対照群と比較して.PD患者は最大心拍数が高く.起立時の心拍数が速く.PR間隔が短い。 HRVは心拍数の自律神経支配を検出するために用いられ.HRVの低下は自律神経支配の低下を示す。 PD単独または冠動脈疾患単独の患者と比較して.PDを合併した冠動脈疾患患者は.日常生活条件下で交感神経調節機能が低下している。
  2.微小血管狭心症
  パニック発作時には.過呼吸.交感神経緊張の亢進.カテコールアミンの血中濃度の上昇.末梢抵抗の増加.心筋内の小動脈の痙攣が起こり.微小血管狭心症となる。 女性の非冠動脈性胸痛患者の約50%は心血管危険因子とは無関係の微小血管機能障害を有し.微小血管狭心症患者の40%はパニック発作を有し.PDは微小血管狭心症患者と同様の心電図を有している。
  3.冠動脈疾患。
  慢性的な不安は.特に男性において動脈硬化の発症を早める可能性があります。 不安が持続する患者は.対照群と比較して総頸動脈の内膜中膜厚(IMT)が有意に厚いことがわかった。 さらに.不安は凝固亢進状態と関連している。 健常者では.急性不安は凝固系と線溶系の両方を活性化するが.動脈硬化および内皮機能障害を有する患者では.急性不安によって誘導される凝固促進反応が線溶機構を上回り.凝固亢進状態になることがある。 慢性的な心理社会的ストレス(仕事のストレスや社会経済的地位の低さ)は.凝固促進因子(フィブリノゲンや凝固第VII因子)を増加させ.線溶を減少させる。フラミンガム研究(20年追跡)では.不安症状のある主婦は心筋梗塞や冠動脈イベントによる死亡率が著しく高いことが示されている。
  2.うつ病と心血管系疾患
  健常者を対象とした13の前向き研究(総サンプル数4,000以上.平均追跡期間10年)により.うつ病は従来の心血管疾患危険因子に匹敵する.心血管疾患の有病率と死亡率に関連する独立危険因子であることが示された。また.最近心筋梗塞の診断を受けた患者約4,000人を対象に.平均12ヵ月間にわたる11件の前向き研究 追跡調査の結果.最近の心筋梗塞患者では.大うつ病の有病率が16〜20%.うつ病症状の発生率が17〜47%であることがわかった。 うつ病は.心血管疾患の予後に影響を与え.心血管イベントの発生率を増加させる可能性があります。 ある研究では.うつ病を併発した急性心筋梗塞患者は.うつ病を併発しなかった心筋梗塞患者に比べ.発病後6ヶ月および18ヶ月の死亡率がそれぞれ3.1倍および3.6倍高かったと報告されている[18.19]。

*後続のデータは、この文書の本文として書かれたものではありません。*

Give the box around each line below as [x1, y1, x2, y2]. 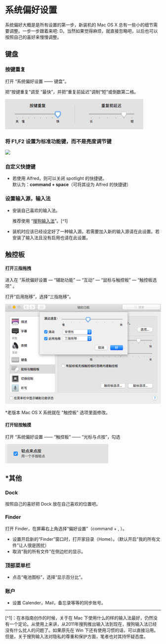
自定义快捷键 [5, 163, 36, 170]
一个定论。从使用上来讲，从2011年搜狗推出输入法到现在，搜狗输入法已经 [9, 621, 157, 627]
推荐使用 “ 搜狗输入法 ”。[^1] [12, 218, 68, 224]
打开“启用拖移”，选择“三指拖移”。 [5, 294, 74, 300]
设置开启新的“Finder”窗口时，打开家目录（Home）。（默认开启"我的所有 [12, 536, 157, 542]
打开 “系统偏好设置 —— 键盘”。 [5, 78, 69, 84]
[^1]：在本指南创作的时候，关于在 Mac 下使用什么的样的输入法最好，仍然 [5, 615, 153, 621]
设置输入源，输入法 [5, 195, 51, 202]
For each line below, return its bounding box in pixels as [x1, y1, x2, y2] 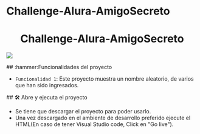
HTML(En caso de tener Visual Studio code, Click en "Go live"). [15, 121, 174, 128]
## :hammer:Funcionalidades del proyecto [6, 64, 112, 71]
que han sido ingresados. [15, 82, 79, 89]
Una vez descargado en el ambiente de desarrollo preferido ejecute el [15, 114, 191, 122]
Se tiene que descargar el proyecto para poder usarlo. [15, 108, 151, 115]
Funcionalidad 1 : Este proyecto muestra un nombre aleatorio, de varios [15, 75, 194, 82]
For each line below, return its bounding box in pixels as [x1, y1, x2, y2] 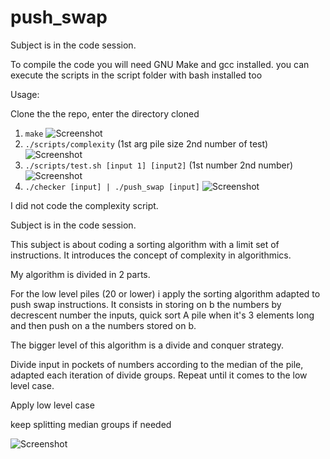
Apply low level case [10, 399, 95, 411]
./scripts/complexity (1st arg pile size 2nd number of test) [24, 137, 269, 150]
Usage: [10, 88, 40, 100]
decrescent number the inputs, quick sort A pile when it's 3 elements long [10, 309, 315, 321]
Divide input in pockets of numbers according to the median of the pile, [10, 358, 304, 370]
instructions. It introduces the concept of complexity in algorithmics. [10, 249, 292, 261]
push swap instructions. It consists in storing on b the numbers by [10, 298, 282, 310]
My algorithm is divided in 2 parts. [10, 268, 151, 280]
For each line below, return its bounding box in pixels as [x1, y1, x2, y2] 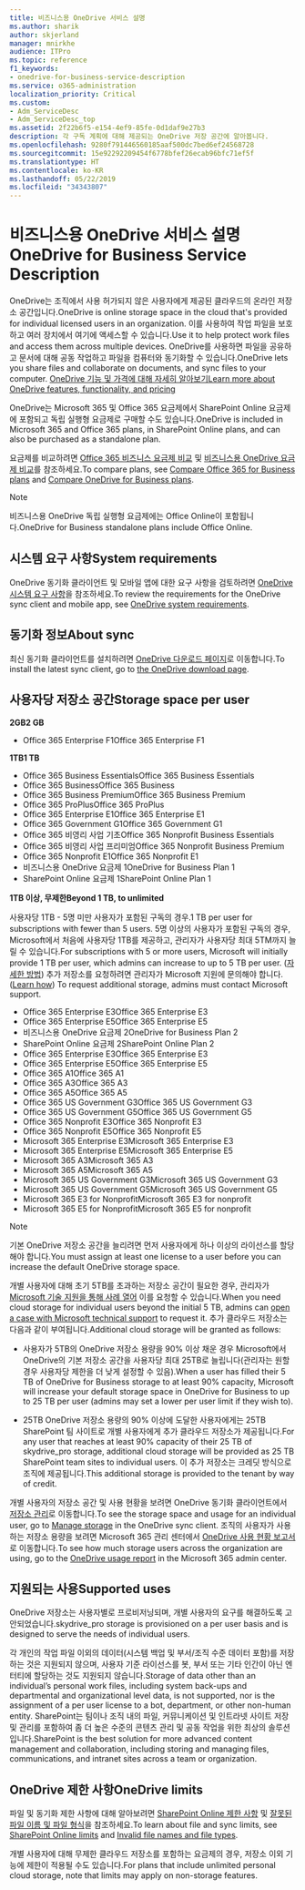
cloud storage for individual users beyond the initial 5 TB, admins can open [9, 1302, 290, 1313]
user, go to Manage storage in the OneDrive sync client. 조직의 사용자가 [9, 1519, 275, 1530]
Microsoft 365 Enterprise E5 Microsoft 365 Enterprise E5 [22, 1145, 234, 1156]
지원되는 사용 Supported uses [9, 1581, 171, 1597]
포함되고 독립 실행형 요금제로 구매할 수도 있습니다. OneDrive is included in [18, 414, 284, 424]
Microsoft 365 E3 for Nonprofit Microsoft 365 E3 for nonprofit [22, 1193, 252, 1204]
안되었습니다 [9, 1619, 55, 1629]
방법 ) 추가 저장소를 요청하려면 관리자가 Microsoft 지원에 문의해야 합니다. [25, 968, 284, 979]
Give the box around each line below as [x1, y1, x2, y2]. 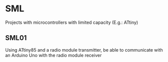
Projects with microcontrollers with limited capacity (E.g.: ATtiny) [5, 19, 138, 25]
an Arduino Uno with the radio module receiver [5, 52, 102, 58]
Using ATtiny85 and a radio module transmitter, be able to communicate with [5, 47, 163, 53]
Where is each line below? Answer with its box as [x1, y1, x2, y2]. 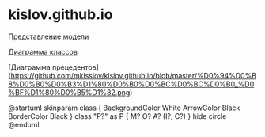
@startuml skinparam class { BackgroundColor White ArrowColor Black [8, 103, 240, 112]
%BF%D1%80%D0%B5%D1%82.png [8, 87, 131, 97]
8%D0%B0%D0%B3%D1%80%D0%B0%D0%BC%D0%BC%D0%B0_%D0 [8, 79, 255, 89]
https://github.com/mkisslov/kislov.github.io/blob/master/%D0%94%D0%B [10, 70, 257, 80]
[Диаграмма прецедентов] [8, 62, 99, 72]
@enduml [8, 120, 40, 129]
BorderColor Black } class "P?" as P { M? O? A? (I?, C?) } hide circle [8, 111, 227, 120]
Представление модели [8, 32, 89, 41]
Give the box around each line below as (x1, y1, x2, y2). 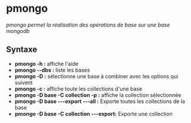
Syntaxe (6, 45, 37, 55)
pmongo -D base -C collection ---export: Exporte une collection (14, 110, 173, 117)
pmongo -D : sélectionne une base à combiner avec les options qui (14, 72, 179, 79)
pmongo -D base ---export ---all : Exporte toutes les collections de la (14, 98, 186, 105)
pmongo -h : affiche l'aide (14, 60, 78, 67)
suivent (14, 79, 33, 86)
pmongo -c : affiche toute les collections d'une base (14, 85, 143, 92)
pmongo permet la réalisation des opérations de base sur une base (6, 21, 170, 28)
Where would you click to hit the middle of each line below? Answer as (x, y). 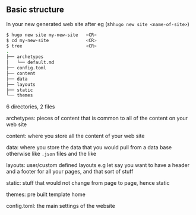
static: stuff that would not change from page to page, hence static (88, 183)
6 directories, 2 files (31, 107)
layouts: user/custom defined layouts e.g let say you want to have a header (98, 165)
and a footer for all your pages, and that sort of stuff (70, 172)
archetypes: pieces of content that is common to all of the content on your (97, 118)
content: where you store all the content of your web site (75, 136)
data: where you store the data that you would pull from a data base (89, 147)
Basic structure (35, 10)
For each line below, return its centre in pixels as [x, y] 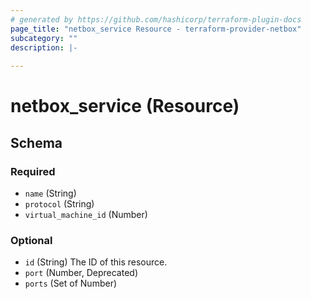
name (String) [50, 193]
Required [33, 171]
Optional [31, 240]
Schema [36, 142]
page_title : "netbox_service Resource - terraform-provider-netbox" [156, 29]
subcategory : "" [44, 38]
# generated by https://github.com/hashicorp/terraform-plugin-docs [156, 19]
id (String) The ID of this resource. [96, 262]
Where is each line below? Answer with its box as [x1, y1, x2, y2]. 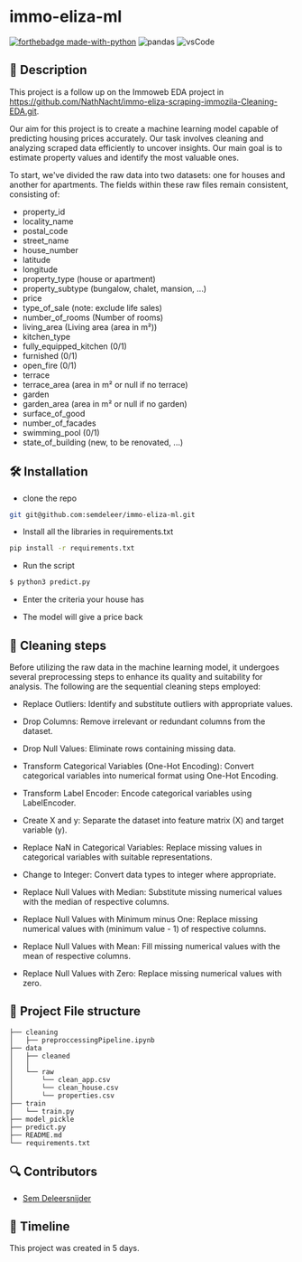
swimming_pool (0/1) [22, 427, 101, 438]
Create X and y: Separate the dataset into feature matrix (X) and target [22, 815, 284, 825]
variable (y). [22, 824, 68, 835]
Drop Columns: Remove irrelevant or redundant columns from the [22, 716, 266, 727]
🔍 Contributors [9, 1164, 97, 1180]
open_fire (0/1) [22, 360, 78, 371]
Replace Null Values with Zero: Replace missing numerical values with [22, 968, 282, 978]
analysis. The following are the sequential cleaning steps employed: [9, 681, 261, 692]
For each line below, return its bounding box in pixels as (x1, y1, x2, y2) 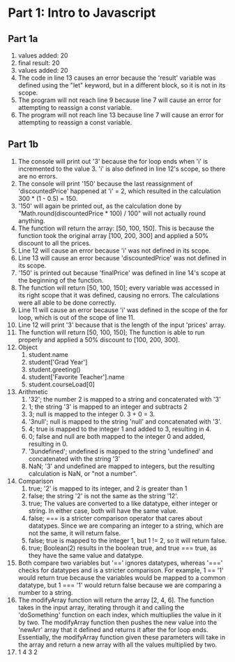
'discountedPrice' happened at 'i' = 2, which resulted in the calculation (17, 187, 222, 195)
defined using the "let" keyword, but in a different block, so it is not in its (17, 81, 226, 89)
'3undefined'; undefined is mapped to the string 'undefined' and (28, 446, 213, 456)
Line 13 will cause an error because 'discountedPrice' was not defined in (17, 253, 227, 262)
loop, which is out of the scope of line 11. (17, 313, 135, 321)
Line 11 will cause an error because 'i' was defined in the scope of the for (17, 306, 228, 314)
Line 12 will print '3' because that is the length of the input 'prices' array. (17, 321, 226, 329)
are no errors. (17, 171, 58, 180)
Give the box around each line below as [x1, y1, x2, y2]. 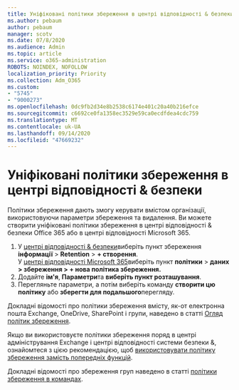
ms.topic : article [7, 51, 62, 58]
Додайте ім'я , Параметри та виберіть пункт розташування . [17, 272, 201, 282]
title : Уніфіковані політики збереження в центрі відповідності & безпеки [7, 10, 234, 18]
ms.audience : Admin [7, 43, 65, 51]
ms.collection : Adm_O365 [7, 76, 81, 84]
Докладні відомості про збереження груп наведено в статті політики [7, 367, 217, 376]
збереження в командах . [7, 375, 83, 384]
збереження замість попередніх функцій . [7, 354, 133, 362]
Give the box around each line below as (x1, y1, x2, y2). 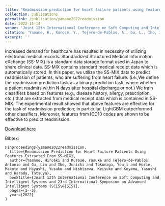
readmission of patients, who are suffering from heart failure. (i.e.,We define (5, 74, 159, 80)
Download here (5, 126, 36, 132)
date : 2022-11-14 (5, 21, 41, 26)
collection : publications (5, 12, 58, 17)
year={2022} (9, 192, 34, 197)
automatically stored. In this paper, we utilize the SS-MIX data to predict (5, 69, 151, 75)
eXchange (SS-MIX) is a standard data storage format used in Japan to (5, 59, 149, 65)
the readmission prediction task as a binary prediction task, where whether (5, 79, 157, 85)
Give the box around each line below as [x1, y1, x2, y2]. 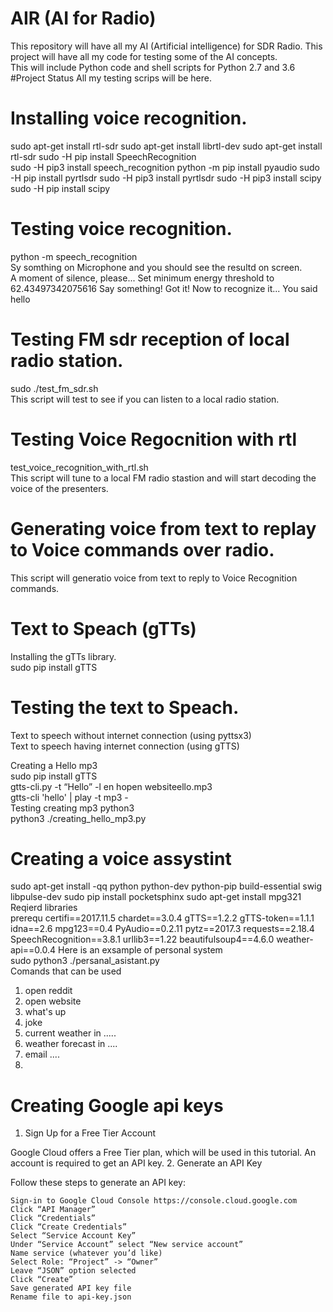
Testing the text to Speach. [10, 696, 240, 719]
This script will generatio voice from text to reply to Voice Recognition [10, 572, 298, 584]
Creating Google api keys [10, 1094, 224, 1117]
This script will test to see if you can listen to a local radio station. [10, 393, 280, 405]
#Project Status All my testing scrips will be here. [10, 72, 212, 84]
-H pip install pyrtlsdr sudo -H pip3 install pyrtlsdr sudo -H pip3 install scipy [10, 172, 322, 184]
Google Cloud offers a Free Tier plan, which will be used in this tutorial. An [10, 1147, 317, 1159]
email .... [24, 1048, 60, 1061]
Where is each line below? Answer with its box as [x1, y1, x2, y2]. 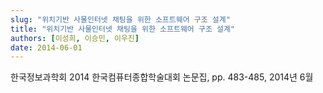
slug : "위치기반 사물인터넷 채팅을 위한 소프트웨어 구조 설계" [10, 14, 231, 25]
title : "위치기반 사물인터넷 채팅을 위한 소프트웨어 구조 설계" [10, 24, 236, 34]
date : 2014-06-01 [10, 42, 83, 53]
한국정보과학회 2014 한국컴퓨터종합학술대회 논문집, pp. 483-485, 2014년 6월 [10, 71, 314, 83]
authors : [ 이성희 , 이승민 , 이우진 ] [10, 33, 140, 43]
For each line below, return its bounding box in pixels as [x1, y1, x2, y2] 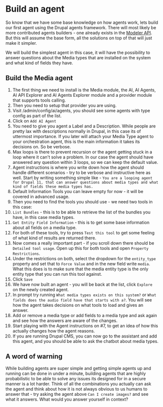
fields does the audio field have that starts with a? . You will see [12, 297, 152, 302]
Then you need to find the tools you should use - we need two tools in [12, 198, 153, 205]
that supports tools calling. [12, 97, 66, 103]
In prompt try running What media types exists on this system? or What [12, 292, 157, 298]
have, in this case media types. [12, 214, 75, 220]
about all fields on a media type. [12, 225, 77, 230]
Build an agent [5, 3, 65, 15]
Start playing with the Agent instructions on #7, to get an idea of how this [12, 322, 158, 329]
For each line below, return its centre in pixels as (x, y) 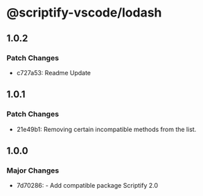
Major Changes (33, 170)
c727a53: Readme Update (54, 72)
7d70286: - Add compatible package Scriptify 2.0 (87, 186)
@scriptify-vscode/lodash (84, 13)
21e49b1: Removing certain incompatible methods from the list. (106, 129)
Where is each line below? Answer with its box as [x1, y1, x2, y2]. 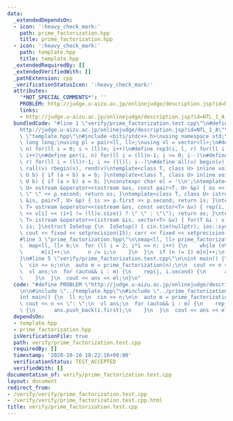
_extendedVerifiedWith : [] [13, 68, 92, 75]
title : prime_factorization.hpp [19, 36, 113, 43]
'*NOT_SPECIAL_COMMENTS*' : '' [19, 94, 107, 101]
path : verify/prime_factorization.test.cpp [13, 339, 141, 346]
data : [7, 10, 23, 17]
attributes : [13, 87, 49, 94]
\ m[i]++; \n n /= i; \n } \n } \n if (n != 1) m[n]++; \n [19, 249, 225, 256]
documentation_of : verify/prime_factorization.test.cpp [7, 371, 172, 378]
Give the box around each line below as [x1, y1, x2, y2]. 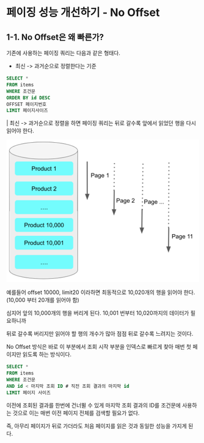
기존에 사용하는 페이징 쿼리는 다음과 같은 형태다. [6, 50, 121, 56]
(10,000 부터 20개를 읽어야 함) [6, 297, 79, 304]
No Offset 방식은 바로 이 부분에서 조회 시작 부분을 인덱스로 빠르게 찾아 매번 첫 [6, 343, 191, 350]
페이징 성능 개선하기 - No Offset [6, 6, 160, 20]
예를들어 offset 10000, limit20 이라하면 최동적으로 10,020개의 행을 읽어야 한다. [6, 289, 195, 296]
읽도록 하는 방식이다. [22, 350, 72, 358]
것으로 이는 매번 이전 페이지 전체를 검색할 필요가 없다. [12, 409, 140, 417]
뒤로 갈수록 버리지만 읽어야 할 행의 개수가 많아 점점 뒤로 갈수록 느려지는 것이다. [6, 330, 194, 338]
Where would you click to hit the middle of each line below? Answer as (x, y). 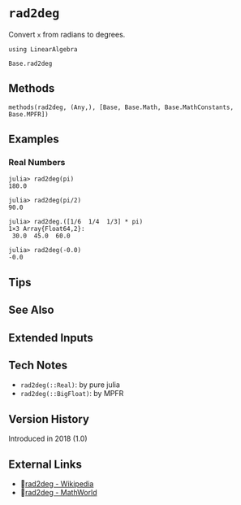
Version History (49, 419)
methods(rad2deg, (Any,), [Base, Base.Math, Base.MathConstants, (121, 107)
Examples (34, 139)
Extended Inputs (51, 338)
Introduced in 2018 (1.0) (48, 439)
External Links (45, 464)
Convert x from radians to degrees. (67, 34)
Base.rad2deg (30, 63)
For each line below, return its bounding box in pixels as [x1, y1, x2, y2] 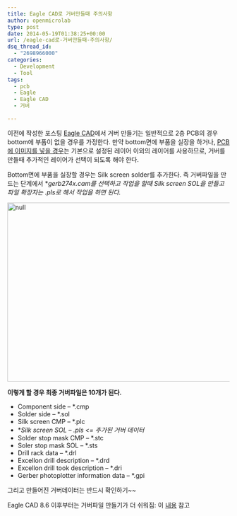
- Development [13, 63, 55, 70]
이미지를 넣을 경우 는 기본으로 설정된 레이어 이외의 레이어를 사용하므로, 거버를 [14, 146, 226, 155]
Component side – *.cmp [17, 402, 90, 411]
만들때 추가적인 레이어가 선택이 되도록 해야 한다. [7, 155, 140, 163]
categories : [7, 57, 42, 64]
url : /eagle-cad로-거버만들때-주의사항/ [7, 37, 113, 44]
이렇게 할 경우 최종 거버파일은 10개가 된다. [7, 388, 122, 397]
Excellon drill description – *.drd [17, 456, 110, 464]
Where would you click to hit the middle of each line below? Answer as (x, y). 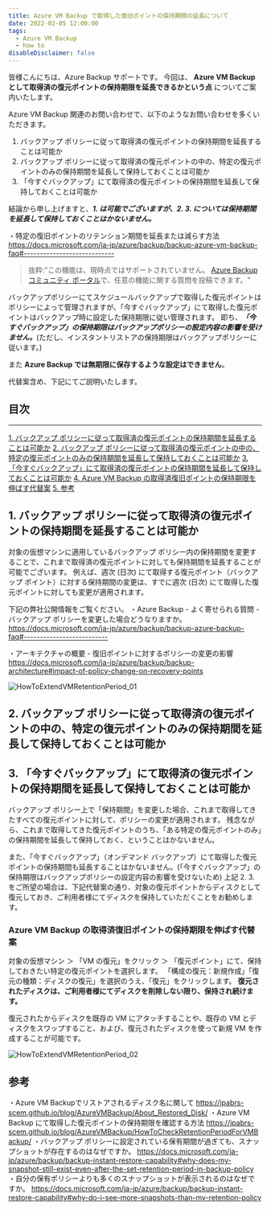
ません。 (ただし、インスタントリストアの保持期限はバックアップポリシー (129, 337)
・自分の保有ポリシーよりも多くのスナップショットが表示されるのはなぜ (128, 1178)
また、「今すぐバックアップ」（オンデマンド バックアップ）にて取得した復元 (133, 856)
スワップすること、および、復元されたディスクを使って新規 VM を (145, 1028)
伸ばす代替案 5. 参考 (41, 488)
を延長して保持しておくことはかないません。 (82, 219)
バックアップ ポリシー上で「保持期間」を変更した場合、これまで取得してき (133, 810)
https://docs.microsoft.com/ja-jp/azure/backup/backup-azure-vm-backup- (133, 245)
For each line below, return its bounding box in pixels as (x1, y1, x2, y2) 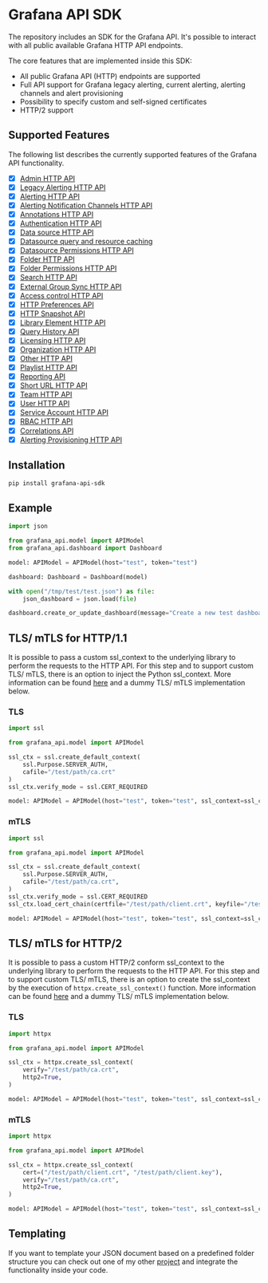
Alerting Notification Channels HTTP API (19, 200, 153, 210)
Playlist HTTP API (19, 363, 78, 373)
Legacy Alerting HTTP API (19, 182, 106, 192)
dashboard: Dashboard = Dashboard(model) (8, 573, 148, 581)
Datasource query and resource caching (19, 237, 153, 247)
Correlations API (19, 425, 74, 436)
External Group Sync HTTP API (19, 282, 122, 291)
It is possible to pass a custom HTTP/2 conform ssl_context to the (8, 957, 225, 967)
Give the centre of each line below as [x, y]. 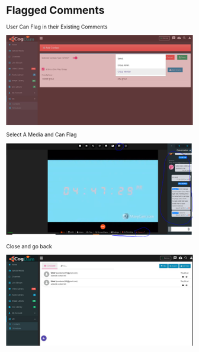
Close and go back [29, 247]
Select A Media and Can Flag [41, 135]
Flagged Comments [55, 10]
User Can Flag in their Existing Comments [57, 27]
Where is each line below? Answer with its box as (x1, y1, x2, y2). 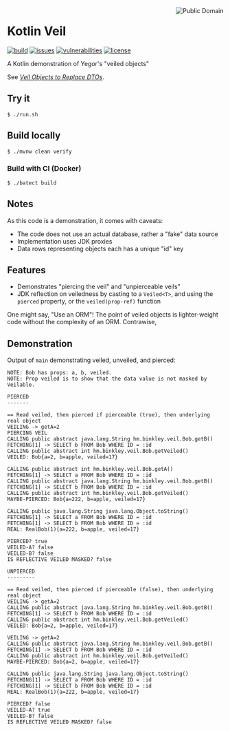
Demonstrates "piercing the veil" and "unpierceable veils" (16, 282, 181, 291)
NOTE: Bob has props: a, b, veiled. (7, 370, 112, 377)
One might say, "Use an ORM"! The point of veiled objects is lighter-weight (7, 310, 218, 319)
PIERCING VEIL (7, 430, 48, 436)
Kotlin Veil (7, 23, 67, 39)
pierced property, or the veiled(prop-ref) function (16, 297, 161, 306)
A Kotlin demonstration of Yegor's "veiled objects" (7, 59, 150, 67)
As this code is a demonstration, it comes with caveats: (7, 216, 163, 224)
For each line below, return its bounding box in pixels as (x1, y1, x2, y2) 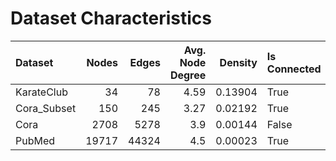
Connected (266, 62, 322, 76)
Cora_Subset (15, 101, 77, 115)
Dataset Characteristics (10, 7, 212, 30)
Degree (169, 68, 207, 82)
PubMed (15, 133, 56, 147)
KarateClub (15, 85, 68, 99)
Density (219, 55, 258, 69)
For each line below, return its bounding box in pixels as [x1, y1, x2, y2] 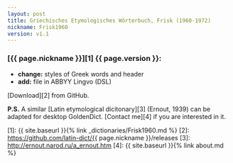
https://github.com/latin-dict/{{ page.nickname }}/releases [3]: [7, 133, 190, 142]
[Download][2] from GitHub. [7, 91, 90, 99]
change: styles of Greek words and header [17, 69, 144, 78]
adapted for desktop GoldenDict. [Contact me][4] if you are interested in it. [7, 112, 226, 120]
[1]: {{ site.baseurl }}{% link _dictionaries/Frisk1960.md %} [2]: [7, 125, 190, 135]
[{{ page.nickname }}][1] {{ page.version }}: [7, 54, 162, 64]
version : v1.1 [7, 30, 50, 38]
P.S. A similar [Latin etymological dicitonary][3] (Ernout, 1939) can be [7, 104, 211, 113]
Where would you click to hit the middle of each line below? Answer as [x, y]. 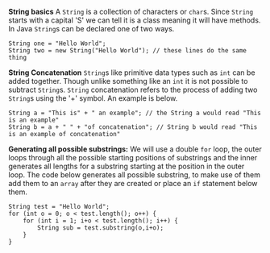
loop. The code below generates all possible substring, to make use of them [134, 175]
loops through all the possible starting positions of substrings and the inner [133, 158]
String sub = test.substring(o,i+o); [100, 228]
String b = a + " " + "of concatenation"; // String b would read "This [133, 127]
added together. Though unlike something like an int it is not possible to [128, 81]
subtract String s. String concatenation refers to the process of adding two [133, 89]
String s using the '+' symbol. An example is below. [93, 98]
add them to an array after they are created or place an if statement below [133, 183]

  そのメカニズムには.次のような要因が関係していると考えられます。
  (1)うつ病は.血小板の活性または凝集を増加させる。 うつ病に罹患している心血管患者は.うつ病を併発していない対照群や心血管患者単独に比べ.血小板因子4(PF4)とβ-トロンボグロブリン(βCTG)が有意に高いことが研究で示されている[17]。
  (2) うつ病は.心臓の随伴リズムを変化させ.心拍の変動を減少させる。
  (3)うつ病患者では.治療や生活習慣の改善に関するアドバイスへのアドヒアランスが低下している。
  3)高血圧性疾患と不安
  時間的切迫感や敵意は5年後の高血圧発症率と高い相関があることが前向き研究により示されているが[20].不安と高血圧の相関に関する知見は一貫していない。 臨床的には.原因不明の急激な血圧の上昇や下降.あるいは高血圧の患者さんが薬を飲んでいて血圧のコントロールが難しくなり.適切な原因が見つからない場合.しばしば気分障害と関連づけられることがあります。 病歴を聴取する際.患者さんは睡眠障害を併発している可能性が高く.心理的葛藤を引き起こした否定的なライフイベントを尋ねられることも少なくありません。
  4.循環器疾患における不安・うつ病の治療と安全性
  不安や抑うつは.循環器疾患の発症や予後に重大な影響を与えるため.患者の仕事や生活.社会経済に大きな負担をかけることから.循環器疾患と合併する不安や抑うつは積極的に治療すべきとの基本的なコンセンサスができていますが.一般病院では.薬剤選択が明確でない医師が相当数おり.その使用方法はかなり混乱しているのが現状です。 ベンゾジアゼピン系薬剤(アルプラゾラム.ロラゼパム.クロナゼパムなど)は.不安の緩和.パニック発作の頻度の減少.睡眠の改善.冠動脈疾患を併発した患者における狭心症のニトログリセリンの投与量減少などに有効です。 ただし.認知機能障害.薬理学的抑制.姿勢低血圧を引き起こすリスクがあるため
  以上のことから.循環器疾患患者は不安やうつ病のリスクが高く.不安やうつ病が重なると.循環器疾患患者の予後が著しく悪くなることがわかりました。 不安抑圧状態を早期に正しく把握し.安全かつ有効な薬剤を選択することは.抗血小板薬やスタチンに勝るとも劣らない心血管疾患の治療における重要な施策であり.心血管疾患のリハビリテーションや二次予防の一環として.心血管患者の不安抑圧状態に一層の注意を払うことが求められているのである。